*** Block opens ***

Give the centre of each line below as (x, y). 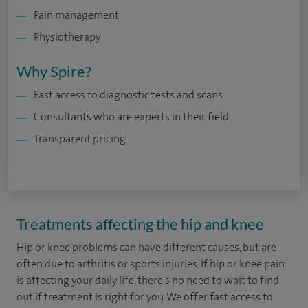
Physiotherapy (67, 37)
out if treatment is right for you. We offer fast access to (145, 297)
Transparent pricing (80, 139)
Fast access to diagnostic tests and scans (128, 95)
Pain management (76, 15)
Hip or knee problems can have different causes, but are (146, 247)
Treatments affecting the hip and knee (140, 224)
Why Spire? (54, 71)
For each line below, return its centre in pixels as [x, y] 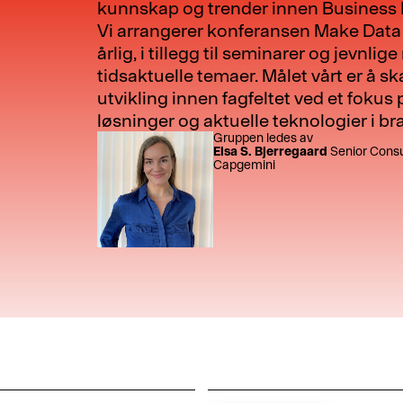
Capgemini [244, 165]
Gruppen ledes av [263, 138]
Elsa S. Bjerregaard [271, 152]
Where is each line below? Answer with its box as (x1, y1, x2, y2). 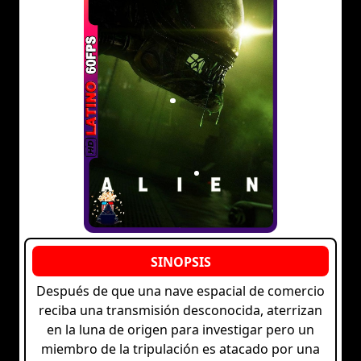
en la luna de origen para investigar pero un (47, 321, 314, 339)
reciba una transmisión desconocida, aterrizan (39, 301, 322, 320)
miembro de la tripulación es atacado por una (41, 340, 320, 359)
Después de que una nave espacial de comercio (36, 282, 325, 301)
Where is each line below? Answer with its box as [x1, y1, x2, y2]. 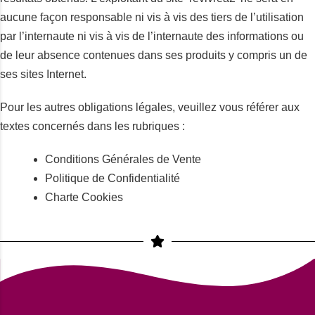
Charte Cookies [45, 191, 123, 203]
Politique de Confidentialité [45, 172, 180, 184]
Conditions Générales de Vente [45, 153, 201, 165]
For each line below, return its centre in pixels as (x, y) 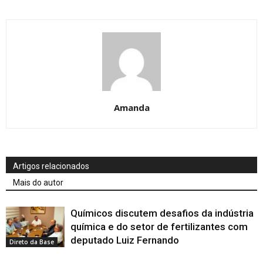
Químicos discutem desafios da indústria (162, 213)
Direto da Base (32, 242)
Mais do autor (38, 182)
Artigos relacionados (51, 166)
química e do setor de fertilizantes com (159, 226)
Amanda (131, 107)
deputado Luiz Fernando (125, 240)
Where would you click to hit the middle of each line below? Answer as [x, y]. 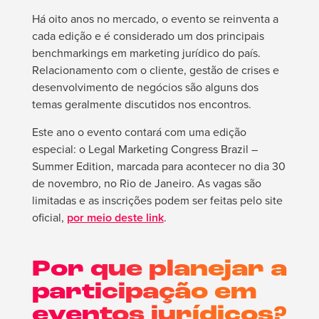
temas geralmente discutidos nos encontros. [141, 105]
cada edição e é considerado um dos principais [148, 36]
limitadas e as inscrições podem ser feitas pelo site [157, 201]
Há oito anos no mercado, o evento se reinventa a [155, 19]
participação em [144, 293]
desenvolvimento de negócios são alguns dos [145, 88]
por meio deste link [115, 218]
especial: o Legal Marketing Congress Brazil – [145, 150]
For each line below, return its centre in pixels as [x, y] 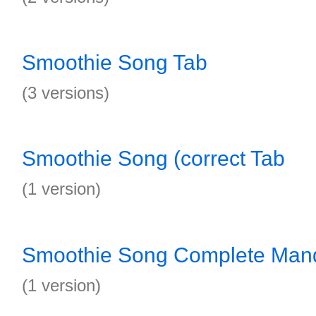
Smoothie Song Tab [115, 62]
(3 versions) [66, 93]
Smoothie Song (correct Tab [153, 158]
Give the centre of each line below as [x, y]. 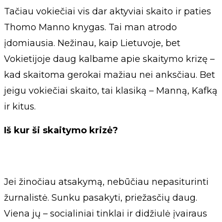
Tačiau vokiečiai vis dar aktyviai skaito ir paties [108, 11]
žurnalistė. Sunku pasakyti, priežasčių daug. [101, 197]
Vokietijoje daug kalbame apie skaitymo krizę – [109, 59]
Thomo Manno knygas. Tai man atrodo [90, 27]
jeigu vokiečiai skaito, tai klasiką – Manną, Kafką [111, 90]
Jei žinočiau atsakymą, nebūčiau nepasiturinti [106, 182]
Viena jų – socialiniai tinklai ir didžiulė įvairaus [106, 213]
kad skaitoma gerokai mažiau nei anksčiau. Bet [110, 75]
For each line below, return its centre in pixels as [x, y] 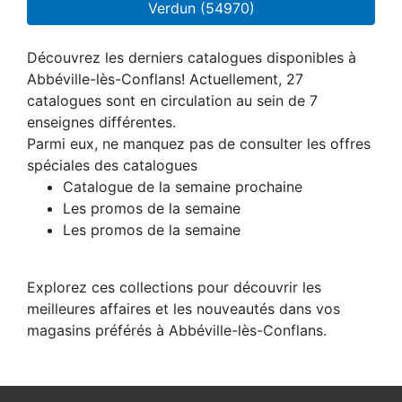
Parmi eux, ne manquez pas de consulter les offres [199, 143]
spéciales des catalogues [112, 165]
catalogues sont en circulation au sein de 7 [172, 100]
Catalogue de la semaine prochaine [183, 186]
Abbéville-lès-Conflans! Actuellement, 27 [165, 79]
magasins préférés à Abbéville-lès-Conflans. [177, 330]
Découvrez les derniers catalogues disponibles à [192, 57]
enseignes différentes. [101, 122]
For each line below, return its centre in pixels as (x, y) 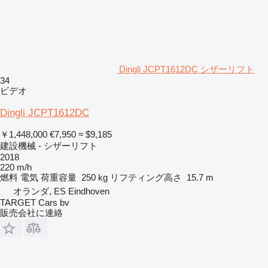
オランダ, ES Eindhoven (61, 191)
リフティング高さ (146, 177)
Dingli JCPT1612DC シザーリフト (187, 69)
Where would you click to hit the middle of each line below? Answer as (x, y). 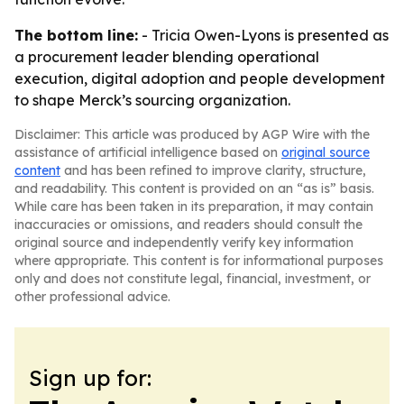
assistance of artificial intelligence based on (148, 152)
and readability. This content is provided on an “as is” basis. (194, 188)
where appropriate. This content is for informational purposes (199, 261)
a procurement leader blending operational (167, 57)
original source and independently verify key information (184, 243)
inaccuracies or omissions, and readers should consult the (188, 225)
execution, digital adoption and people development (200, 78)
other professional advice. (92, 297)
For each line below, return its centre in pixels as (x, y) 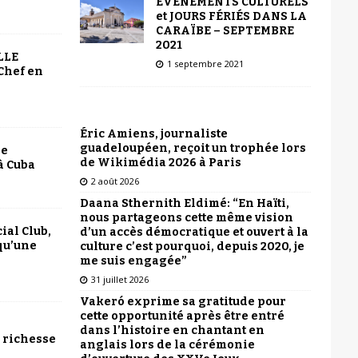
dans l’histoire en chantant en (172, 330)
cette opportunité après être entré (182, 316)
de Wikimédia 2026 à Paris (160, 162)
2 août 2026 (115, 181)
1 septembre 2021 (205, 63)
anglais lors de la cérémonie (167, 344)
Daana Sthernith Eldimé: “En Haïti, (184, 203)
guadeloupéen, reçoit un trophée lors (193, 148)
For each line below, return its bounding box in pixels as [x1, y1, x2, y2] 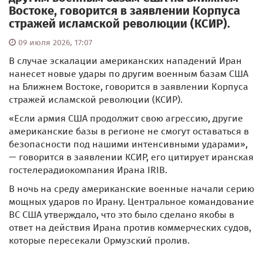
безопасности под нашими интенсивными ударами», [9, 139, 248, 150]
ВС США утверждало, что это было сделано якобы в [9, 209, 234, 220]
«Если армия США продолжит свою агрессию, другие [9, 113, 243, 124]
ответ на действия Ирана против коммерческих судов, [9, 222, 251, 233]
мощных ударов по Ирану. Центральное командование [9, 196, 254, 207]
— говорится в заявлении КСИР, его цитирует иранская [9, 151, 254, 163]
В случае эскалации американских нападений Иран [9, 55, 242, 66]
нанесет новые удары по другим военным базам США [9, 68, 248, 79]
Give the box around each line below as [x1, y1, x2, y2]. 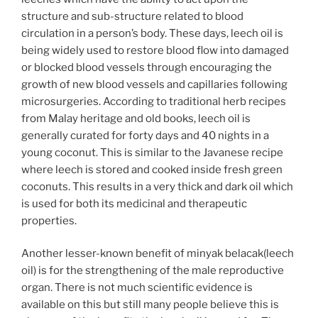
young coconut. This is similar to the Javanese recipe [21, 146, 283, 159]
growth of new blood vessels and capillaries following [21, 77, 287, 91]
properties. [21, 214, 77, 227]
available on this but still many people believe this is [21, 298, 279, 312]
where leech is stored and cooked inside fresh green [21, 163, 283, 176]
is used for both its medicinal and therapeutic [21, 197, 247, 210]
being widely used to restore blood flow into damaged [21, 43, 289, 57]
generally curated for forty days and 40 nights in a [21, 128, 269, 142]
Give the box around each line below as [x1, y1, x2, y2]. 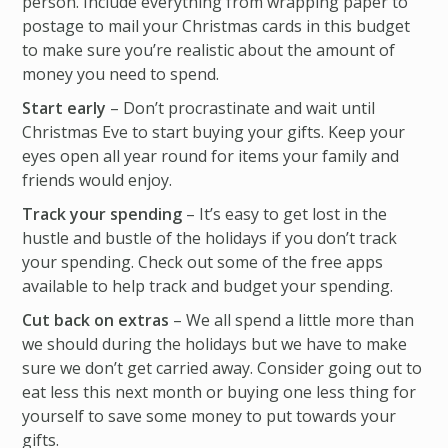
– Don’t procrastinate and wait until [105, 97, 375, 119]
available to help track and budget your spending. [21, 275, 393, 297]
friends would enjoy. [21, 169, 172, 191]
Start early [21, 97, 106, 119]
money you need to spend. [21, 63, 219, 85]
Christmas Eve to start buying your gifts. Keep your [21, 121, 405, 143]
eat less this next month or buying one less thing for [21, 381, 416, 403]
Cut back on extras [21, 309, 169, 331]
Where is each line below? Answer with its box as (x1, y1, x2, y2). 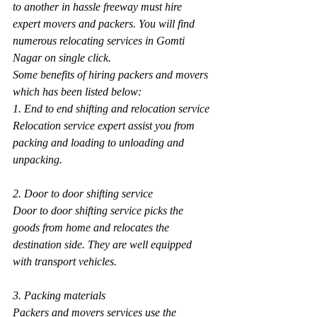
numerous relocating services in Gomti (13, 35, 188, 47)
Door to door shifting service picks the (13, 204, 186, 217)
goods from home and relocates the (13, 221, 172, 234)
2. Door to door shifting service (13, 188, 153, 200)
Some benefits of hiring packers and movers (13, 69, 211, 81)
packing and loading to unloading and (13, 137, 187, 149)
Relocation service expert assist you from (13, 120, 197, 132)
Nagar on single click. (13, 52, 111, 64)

*** Block closes ***

◆ What needs to be done: Repeat, exactly and in full, each line from the start of the data to the line that contains "žurnalistė. Sunku pasakyti, priežasčių". Pictures do not go in.

◆ Solution for this exercise:
Give the centre of each line below as (x, y). 
Physiotherapy (67, 37)
out if treatment is right for you. We offer fast access to (145, 297)
Transparent pricing (80, 139)
Fast access to diagnostic tests and scans (128, 95)
Pain management (76, 15)
Hip or knee problems can have different causes, but are (146, 247)
Treatments affecting the hip and knee (140, 224)
Why Spire? (54, 71)
For each line below, return its centre in pixels as [x, y] 
Capgemini [244, 165]
Gruppen ledes av [263, 138]
Elsa S. Bjerregaard [271, 152]
Where is each line below? Answer with its box as (x1, y1, x2, y2). 
en la luna de origen para investigar pero un (47, 321, 314, 339)
reciba una transmisión desconocida, aterrizan (39, 301, 322, 320)
miembro de la tripulación es atacado por una (41, 340, 320, 359)
Después de que una nave espacial de comercio (36, 282, 325, 301)
Where is each line below? Answer with its box as [x1, y1, x2, y2]. 
Charte Cookies [45, 191, 123, 203]
Politique de Confidentialité [45, 172, 180, 184]
Conditions Générales de Vente [45, 153, 201, 165]
For each line below, return its centre in pixels as (x, y) 
Químicos discutem desafios da indústria (162, 213)
Direto da Base (32, 242)
Mais do autor (38, 182)
Artigos relacionados (51, 166)
química e do setor de fertilizantes com (159, 226)
Amanda (131, 107)
deputado Luiz Fernando (125, 240)
Where would you click to hit the middle of each line below? Answer as [x, y]. 
temas geralmente discutidos nos encontros. [141, 105]
cada edição e é considerado um dos principais [148, 36]
limitadas e as inscrições podem ser feitas pelo site [157, 201]
Há oito anos no mercado, o evento se reinventa a [155, 19]
participação em [144, 293]
desenvolvimento de negócios são alguns dos [145, 88]
por meio deste link [115, 218]
especial: o Legal Marketing Congress Brazil – [145, 150]
For each line below, return its centre in pixels as [x, y] 
Smoothie Song Tab [115, 62]
(3 versions) [66, 93]
Smoothie Song (correct Tab [153, 158]
Give the centre of each line below as [x, y]. 
Tačiau vokiečiai vis dar aktyviai skaito ir paties [108, 11]
žurnalistė. Sunku pasakyti, priežasčių daug. [101, 197]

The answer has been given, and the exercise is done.